My position is simple, we live in a period of transition. We can protest the current conditions and/or we can struggle to envision and create alternatives. We can plead for relief or we can work to inspire and incite our fellow citizens to resist. As artists, we have a choice to make. Indeed, there is always a choice to make.

 

Protest art always ends up being trendy precisely because the art necessarily struggles to be accepted by the very people the art should oppose. Ultimately, protest artists are, by definition, more interested in relating to the enemy than relating to the potential insurgents. This is why we have protest artists whose cutting edge work is rejected by neighborhood people.

 

Yes, neighborhood people have tastes which have been shaped by the consumer society.
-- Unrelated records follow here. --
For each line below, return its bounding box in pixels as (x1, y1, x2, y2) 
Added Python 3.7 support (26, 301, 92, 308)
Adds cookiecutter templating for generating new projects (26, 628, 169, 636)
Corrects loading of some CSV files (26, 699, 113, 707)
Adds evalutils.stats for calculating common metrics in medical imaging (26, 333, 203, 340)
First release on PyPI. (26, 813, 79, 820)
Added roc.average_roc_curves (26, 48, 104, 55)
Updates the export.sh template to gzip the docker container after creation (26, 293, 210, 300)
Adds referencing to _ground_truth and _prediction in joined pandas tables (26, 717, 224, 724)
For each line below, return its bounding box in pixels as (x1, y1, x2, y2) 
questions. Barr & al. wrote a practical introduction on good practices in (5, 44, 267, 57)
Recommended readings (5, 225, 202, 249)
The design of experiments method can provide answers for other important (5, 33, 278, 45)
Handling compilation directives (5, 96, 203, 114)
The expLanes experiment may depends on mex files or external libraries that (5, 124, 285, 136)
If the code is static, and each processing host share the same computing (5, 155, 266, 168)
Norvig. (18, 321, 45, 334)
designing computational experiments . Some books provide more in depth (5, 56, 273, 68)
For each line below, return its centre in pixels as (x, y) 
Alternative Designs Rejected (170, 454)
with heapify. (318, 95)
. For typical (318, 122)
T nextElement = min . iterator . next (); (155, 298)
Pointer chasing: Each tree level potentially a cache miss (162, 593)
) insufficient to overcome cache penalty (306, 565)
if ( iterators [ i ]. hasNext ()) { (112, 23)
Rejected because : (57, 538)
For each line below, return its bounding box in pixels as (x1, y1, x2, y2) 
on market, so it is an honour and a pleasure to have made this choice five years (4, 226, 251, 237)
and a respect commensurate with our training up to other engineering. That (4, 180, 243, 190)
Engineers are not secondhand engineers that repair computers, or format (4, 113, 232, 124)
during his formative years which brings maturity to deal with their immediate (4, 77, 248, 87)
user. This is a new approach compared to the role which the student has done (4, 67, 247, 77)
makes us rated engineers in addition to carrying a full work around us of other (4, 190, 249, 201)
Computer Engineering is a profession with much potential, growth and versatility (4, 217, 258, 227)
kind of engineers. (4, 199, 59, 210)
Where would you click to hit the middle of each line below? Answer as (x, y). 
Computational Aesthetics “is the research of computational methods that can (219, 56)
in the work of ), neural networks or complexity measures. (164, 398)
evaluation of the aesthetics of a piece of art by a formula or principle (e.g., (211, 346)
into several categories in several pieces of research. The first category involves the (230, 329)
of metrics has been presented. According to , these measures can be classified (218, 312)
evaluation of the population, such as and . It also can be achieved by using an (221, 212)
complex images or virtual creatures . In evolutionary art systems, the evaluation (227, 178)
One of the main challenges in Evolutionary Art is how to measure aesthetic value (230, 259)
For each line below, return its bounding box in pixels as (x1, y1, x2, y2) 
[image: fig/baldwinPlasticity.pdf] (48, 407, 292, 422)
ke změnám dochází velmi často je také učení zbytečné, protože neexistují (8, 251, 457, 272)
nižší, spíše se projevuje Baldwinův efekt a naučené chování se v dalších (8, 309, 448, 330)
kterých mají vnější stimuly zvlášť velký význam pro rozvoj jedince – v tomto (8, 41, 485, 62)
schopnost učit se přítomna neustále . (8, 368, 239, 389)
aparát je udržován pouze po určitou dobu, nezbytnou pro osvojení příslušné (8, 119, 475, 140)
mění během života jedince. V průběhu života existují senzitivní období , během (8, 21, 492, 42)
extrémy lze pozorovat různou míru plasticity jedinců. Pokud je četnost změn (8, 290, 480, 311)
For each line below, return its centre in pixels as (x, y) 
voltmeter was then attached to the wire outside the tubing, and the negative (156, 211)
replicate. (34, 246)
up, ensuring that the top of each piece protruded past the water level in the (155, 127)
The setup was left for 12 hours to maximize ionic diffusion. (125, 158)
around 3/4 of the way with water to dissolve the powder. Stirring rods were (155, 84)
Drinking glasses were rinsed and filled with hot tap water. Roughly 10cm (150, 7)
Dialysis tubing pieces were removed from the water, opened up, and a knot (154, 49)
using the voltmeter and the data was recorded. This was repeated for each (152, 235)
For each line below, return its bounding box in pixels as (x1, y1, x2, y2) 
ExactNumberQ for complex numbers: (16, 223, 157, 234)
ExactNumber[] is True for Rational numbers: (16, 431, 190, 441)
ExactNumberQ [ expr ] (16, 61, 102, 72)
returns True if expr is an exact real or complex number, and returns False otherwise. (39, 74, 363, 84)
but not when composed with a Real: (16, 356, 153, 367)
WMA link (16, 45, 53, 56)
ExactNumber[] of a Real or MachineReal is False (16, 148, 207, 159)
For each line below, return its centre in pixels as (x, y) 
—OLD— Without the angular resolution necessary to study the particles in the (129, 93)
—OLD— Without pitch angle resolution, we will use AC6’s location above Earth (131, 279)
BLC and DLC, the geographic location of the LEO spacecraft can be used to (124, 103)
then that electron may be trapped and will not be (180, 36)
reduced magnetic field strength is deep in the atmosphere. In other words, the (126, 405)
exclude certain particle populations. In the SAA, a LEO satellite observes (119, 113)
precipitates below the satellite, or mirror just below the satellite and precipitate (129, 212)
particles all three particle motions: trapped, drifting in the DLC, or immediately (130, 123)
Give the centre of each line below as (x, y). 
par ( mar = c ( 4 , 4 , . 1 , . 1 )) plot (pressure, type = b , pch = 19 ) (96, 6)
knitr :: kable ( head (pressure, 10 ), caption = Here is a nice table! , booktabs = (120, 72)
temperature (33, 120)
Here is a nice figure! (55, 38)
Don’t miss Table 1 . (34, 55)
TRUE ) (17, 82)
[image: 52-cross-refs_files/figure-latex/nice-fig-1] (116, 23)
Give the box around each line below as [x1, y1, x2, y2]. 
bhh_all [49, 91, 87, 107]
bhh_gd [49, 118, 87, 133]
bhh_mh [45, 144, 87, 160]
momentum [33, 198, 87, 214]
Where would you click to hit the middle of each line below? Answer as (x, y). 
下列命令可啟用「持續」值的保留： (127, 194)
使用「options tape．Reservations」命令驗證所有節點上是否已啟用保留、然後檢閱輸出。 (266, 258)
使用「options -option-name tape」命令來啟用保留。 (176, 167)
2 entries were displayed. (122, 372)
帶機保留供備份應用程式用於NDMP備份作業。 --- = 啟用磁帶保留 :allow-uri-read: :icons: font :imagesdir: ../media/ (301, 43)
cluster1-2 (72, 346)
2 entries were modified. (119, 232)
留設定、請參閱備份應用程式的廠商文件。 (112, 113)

Yes, neighborhood people are parochial and not very deep intellectually. Yes, neighborhood people are unsophisticated when it comes to the arts. But the very purpose of resistance art is to confront and change every negative yes of submission into a powerful and positive no of resistance! Our job as committed artists is to raise consciousness by starting where our neighborhoods are and moving up from there.

 

Resistance art requires internalizing by an audience of the sufferers in order to be successful. The horrible truth is that every successful social struggle requires immense sacrifices, and the committed artist must also sacrifice—not simply suffer temporary poverty until one is discovered by the status quo, but sacrifice the potential wealth associated with a status quo career to work in solidarity with those who too often are born, live, struggle and die in anonymous poverty.

 

We think nothing of the millions of people in this society who live and die without ever achieving even one tenth of the material wealth that many of us take for granted. We think nothing of those who are literally maimed and deformed as a result of the military and economic war waged against peoples in far away lands in order to insure profit for American based billionaires. Somehow, while the vast majority of our fellow citizens are never recognized by name, we artists think it ignoble to live and die without being lauded in the New York Times.

 

But if we remember nothing else, we should remember this. Ultimately, the true "nobility of our humanity" will be judged not by the status quo but by the people of the future—the people who will look back on our age and wonder what in the world could we have had on our minds. Protest is not enough, we must resist.